# Work task:
I'd ask you to write out the lines below exactly, with no images.

[Start of Attachment]

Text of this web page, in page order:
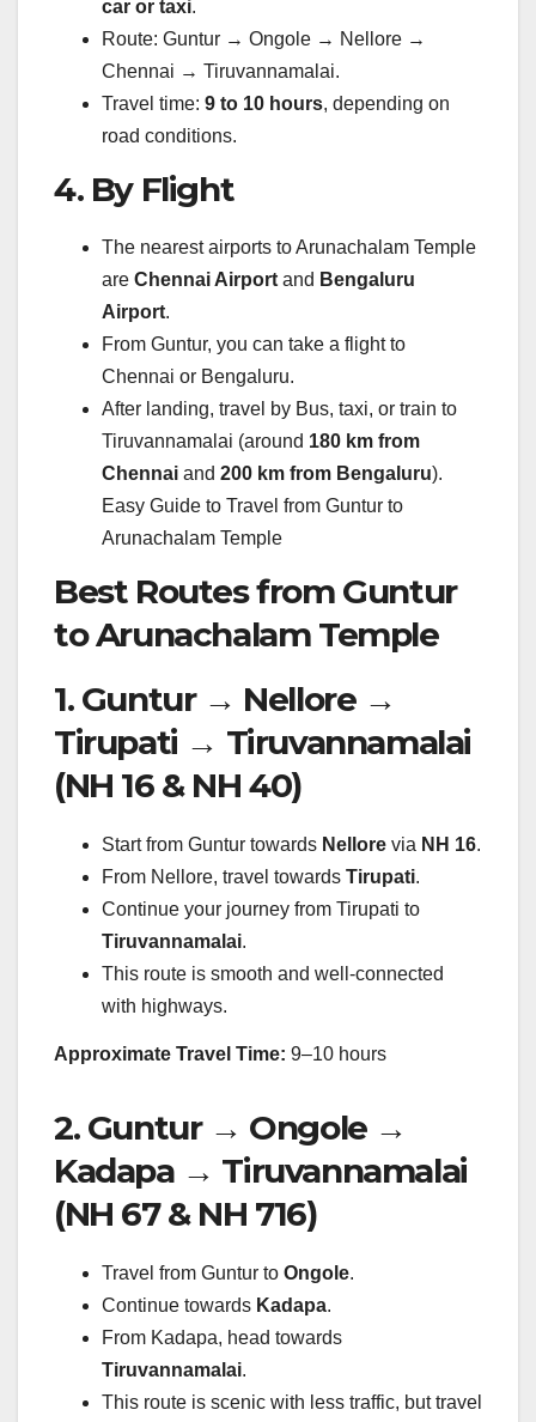
car or taxi.
Route: Guntur → Ongole → Nellore →
Chennai → Tiruvannamalai.
Travel time: 9 to 10 hours, depending on
road conditions.
4. By Flight
The nearest airports to Arunachalam Temple
are Chennai Airportand Bengaluru
Airport.
From Guntur, you can take a flight to
Chennai or Bengaluru.
After landing, travel by Bus, taxi, or train to
Tiruvannamalai (around 180 km from
Chennai and 200 km from Bengaluru).
Easy Guide to Travel from Guntur to
Arunachalam Temple
Best Routes from Guntur
to Arunachalam Temple
1. Guntur → Nellore →
Tirupati → Tiruvannamalai
(NH 16 & NH 40)
Start from Guntur towards Nellore via NH 16.
From Nellore, travel towards Tirupati.
Continue your journey from Tirupati to
Tiruvannamalai.
This route is smooth and well-connected
with highways.
Approximate Travel Time: 9–10 hours
2. Guntur → Ongole →
Kadapa → Tiruvannamalai
(NH 67 & NH 716)
Travel from Guntur to Ongole.
Continue towards Kadapa.
From Kadapa, head towards
Tiruvannamalai.
This route is scenic with less traffic, but travel
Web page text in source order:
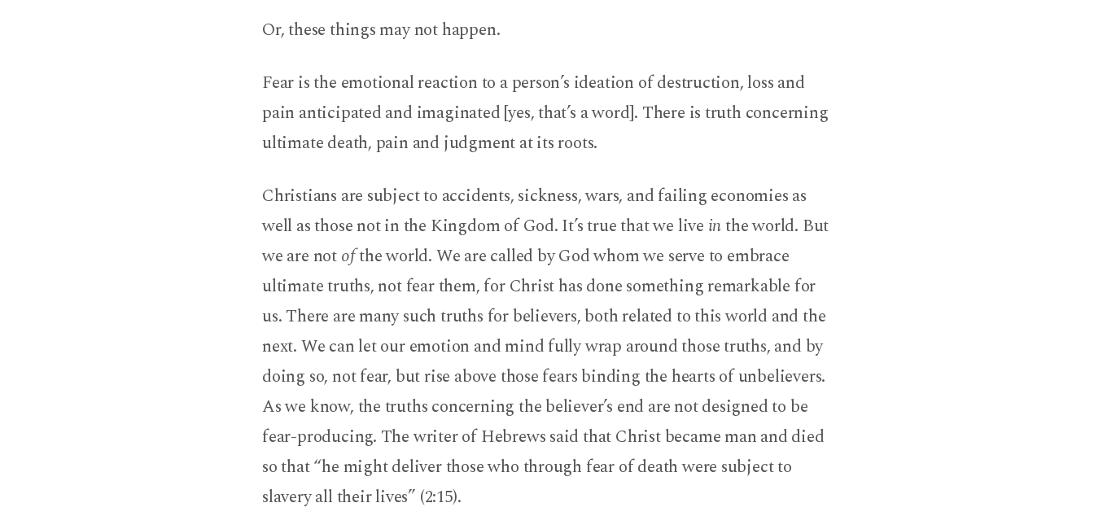
Or, these things may not happen.
Fear is the emotional reaction to a person’s ideation of destruction, loss and
pain anticipated and imaginated [yes, that’s a word]. There is truth concerning
ultimate death, pain and judgment at its roots.
Christians are subject to accidents, sickness, wars, and failing economies as
well as those not in the Kingdom of God. It’s true that we live inthe world. But
we are notofthe world. We are called by God whom we serve to embrace
ultimate truths, not fear them, for Christ has done something remarkable for
us. There are many such truths for believers, both related to this world and the
next. We can let our emotion and mind fully wrap around those truths, and by
doing so, not fear, but rise above those fears binding the hearts of unbelievers.
As we know, the truths concerning the believer’s end are not designed to be
fear-producing. The writer of Hebrews said that Christ became man and died
so that “he might deliver those who through fear of death were subject to
slavery all their lives” (2:15).
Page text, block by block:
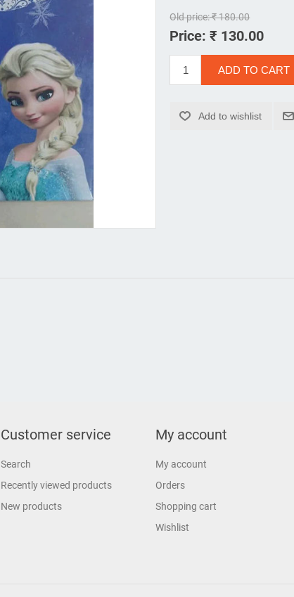
Old price:₹ 180.00
Price: ₹ 130.00
Customer service
Search
Recently viewed products
New products
My account
My account
Orders
Shopping cart
Wishlist
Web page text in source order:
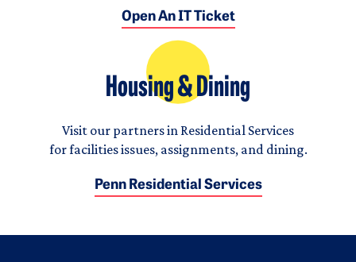
Open An IT Ticket
Housing & Dining
Visit our partners in Residential Services
for facilities issues, assignments, and dining.
Penn Residential Services
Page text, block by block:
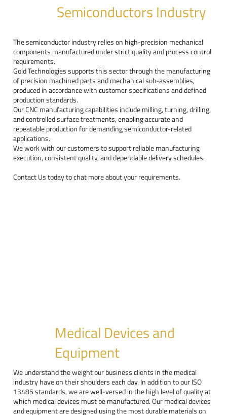
Medical Devices and
Equipment
We understand the weight our business clients in the medical
industry have on their shoulders each day. In addition to our ISO
13485 standards, we are well-versed in the high level of quality at
which medical devices must be manufactured. Our medical devices
and equipment are designed using the most durable materials on
Semiconductors Industry
The semiconductor industry relies on high-precision mechanical
components manufactured under strict quality and process control
requirements.
Gold Technologies supports this sector through the manufacturing
of precision machined parts and mechanical sub-assemblies,
produced in accordance with customer specifications and defined
production standards.
Our CNC manufacturing capabilities include milling, turning, drilling,
and controlled surface treatments, enabling accurate and
repeatable production for demanding semiconductor-related
applications.
We work with our customers to support reliable manufacturing
execution, consistent quality, and dependable delivery schedules.
Contact Us today to chat more about your requirements.
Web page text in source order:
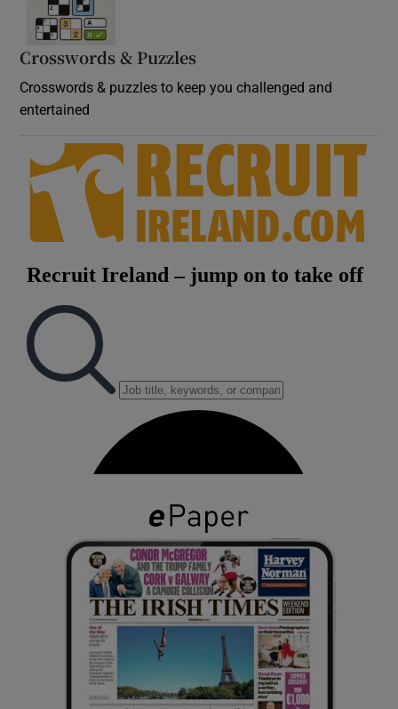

[End of Attachment]

# Answer to the exercise:
Text of this web page, in page order:
car or taxi.
Route: Guntur → Ongole → Nellore →
Chennai → Tiruvannamalai.
Travel time: 9 to 10 hours, depending on
road conditions.
4. By Flight
The nearest airports to Arunachalam Temple
are Chennai Airportand Bengaluru
Airport.
From Guntur, you can take a flight to
Chennai or Bengaluru.
After landing, travel by Bus, taxi, or train to
Tiruvannamalai (around 180 km from
Chennai and 200 km from Bengaluru).
Easy Guide to Travel from Guntur to
Arunachalam Temple
Best Routes from Guntur
to Arunachalam Temple
1. Guntur → Nellore →
Tirupati → Tiruvannamalai
(NH 16 & NH 40)
Start from Guntur towards Nellore via NH 16.
From Nellore, travel towards Tirupati.
Continue your journey from Tirupati to
Tiruvannamalai.
This route is smooth and well-connected
with highways.
Approximate Travel Time: 9–10 hours
2. Guntur → Ongole →
Kadapa → Tiruvannamalai
(NH 67 & NH 716)
Travel from Guntur to Ongole.
Continue towards Kadapa.
From Kadapa, head towards
Tiruvannamalai.
This route is scenic with less traffic, but travel
Web page text in source order:
Or, these things may not happen.
Fear is the emotional reaction to a person’s ideation of destruction, loss and
pain anticipated and imaginated [yes, that’s a word]. There is truth concerning
ultimate death, pain and judgment at its roots.
Christians are subject to accidents, sickness, wars, and failing economies as
well as those not in the Kingdom of God. It’s true that we live inthe world. But
we are notofthe world. We are called by God whom we serve to embrace
ultimate truths, not fear them, for Christ has done something remarkable for
us. There are many such truths for believers, both related to this world and the
next. We can let our emotion and mind fully wrap around those truths, and by
doing so, not fear, but rise above those fears binding the hearts of unbelievers.
As we know, the truths concerning the believer’s end are not designed to be
fear-producing. The writer of Hebrews said that Christ became man and died
so that “he might deliver those who through fear of death were subject to
slavery all their lives” (2:15).
Page text, block by block:
Old price:₹ 180.00
Price: ₹ 130.00
Customer service
Search
Recently viewed products
New products
My account
My account
Orders
Shopping cart
Wishlist
Web page text in source order:
Open An IT Ticket
Housing & Dining
Visit our partners in Residential Services
for facilities issues, assignments, and dining.
Penn Residential Services
Page text, block by block:
Medical Devices and
Equipment
We understand the weight our business clients in the medical
industry have on their shoulders each day. In addition to our ISO
13485 standards, we are well-versed in the high level of quality at
which medical devices must be manufactured. Our medical devices
and equipment are designed using the most durable materials on
Semiconductors Industry
The semiconductor industry relies on high-precision mechanical
components manufactured under strict quality and process control
requirements.
Gold Technologies supports this sector through the manufacturing
of precision machined parts and mechanical sub-assemblies,
produced in accordance with customer specifications and defined
production standards.
Our CNC manufacturing capabilities include milling, turning, drilling,
and controlled surface treatments, enabling accurate and
repeatable production for demanding semiconductor-related
applications.
We work with our customers to support reliable manufacturing
execution, consistent quality, and dependable delivery schedules.
Contact Us today to chat more about your requirements.
Web page text in source order:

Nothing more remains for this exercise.